Resolving red cluster or UNASSIGNED shards

The Elasticsearch service can remain in the TENTATIVE state when at least one primary shard and all its replicas are missing.

Before you begin

Confirm that the problem is not related to the following issues:

About this task

Do not restart the cluster when you experience the Elasticsearch service remains in the TENTATIVE state with UNASSIGNED shards.
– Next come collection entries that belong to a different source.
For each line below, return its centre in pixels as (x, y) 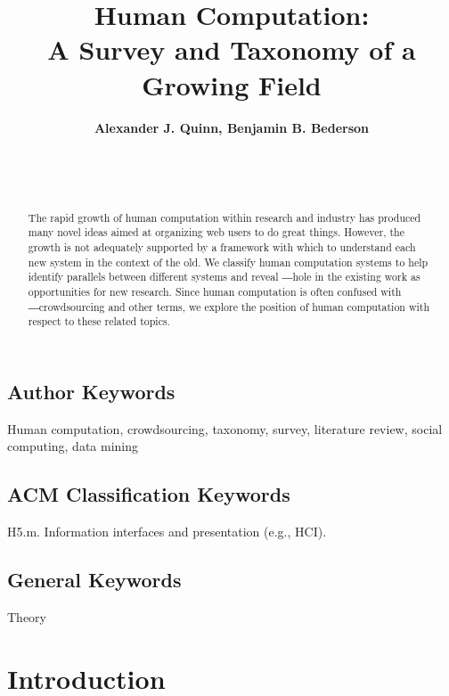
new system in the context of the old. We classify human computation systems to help (228, 262)
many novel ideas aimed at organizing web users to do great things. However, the (216, 232)
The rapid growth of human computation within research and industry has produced (224, 217)
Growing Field (232, 84)
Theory (27, 616)
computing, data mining (73, 446)
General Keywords (94, 580)
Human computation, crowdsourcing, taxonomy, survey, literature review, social (225, 428)

Follow this high-level troubleshooting process to isolate shards with an UNASSIGNED error:

Procedure

  1. In a command line, run the following command:
    curl --cacert $EGO_TOP/wlp/usr/shared/resources/security/cacert.pem -u $CLUSTERADMIN:$CLUSTERADMINPASS -XGET $es_protocol://$es_hostname:$es_port/_cluster/health?pretty --tlsv1.2
    1. Check the state of the Elasticsearch:
      • If the cluster is in the red state, the Elasticsearch service remains in the TENTATIVE state until all primary shards are active.
    2. Check the active shards of the Elasticsearch:
      • If the cluster recently restarted, or when the Elasticsearch cluster grows or contracts, the Elasticsearch might be in the process of migrating shards to rebalance the cluster and the value in active_shards_percent_as_number continue to increase as shards become active.
      • Repeat the command after a few minutes and monitor the active_shards_percent_as_number continues to grow. The cluster might need some time to for the shards to become active. The Elasticsearch service goes in the STARTED state when at least one primary or replica shard is active and the active_shards_percent_as_number becomes 50% or greater.
      • If the active_shards_percent_as_number is stuck and does not continue to grow over a significant passing of time, there might be an issue with a particular index or shard.

    The definitions of each variable:
    es_protocol
    Specifies the protocol for the URL. Use http if security is not enabled, or use https if security is enabled.
    es_hostname
    Specifies the hostname of the Elasticsearch client node.
    es_port
    Specifies the port that is used for communication to the Elasticsearch primary node. By default, the port is 9200. For more information, see Ports used by IBM Spectrum Symphony.
  2. In a command line, run the following command to see all shards and then resolve any primary shards that are not in the STARTED state:
    curl --cacert $EGO_TOP/wlp/usr/shared/resources/security/cacert.pem -u $CLUSTERADMIN:$CLUSTERADMINPASS -XGET $es_protocol://$es_hostname:$es_port/_cat/shards --tlsv1.2
    • Before a shard can be used, it goes through the INITIALIZING state. If a shard cannot be assigned, the shard remains in the UNASSIGNED state with a reason code. For a list of these reasons that a primary shard might not be started, see Reasons for unassigned shard.
    • If the primary shard and all replica shards for an index are in the UNASSIGNED state, check the Elasticsearch logs for more details. For more information about the default Elastic Stack log locations, see Elastic Stack troubleshooting.
    • If the primary shard and all replica shards for an index cannot be assigned due to hardware failure or related issues, delete the index. Deleting the index will delete shards and Elasticsearch data for that index.
    • Consider Scaling Elasticsearch replicas to provide redundant copies of data to protect against hard failure for future failures.
  3. In a command line, run the following command to delete an index where es_index specifies the Elasticsearch index to delete:
    curl --cacert $EGO_TOP/wlp/usr/shared/resources/security/cacert.pem -u $CLUSTERADMIN:$CLUSTERADMINPASS -XDELETE $es_protocol://$es_hostname:$es_port/$es_index --tlsv1.2
    Repeat the command to delete required indices.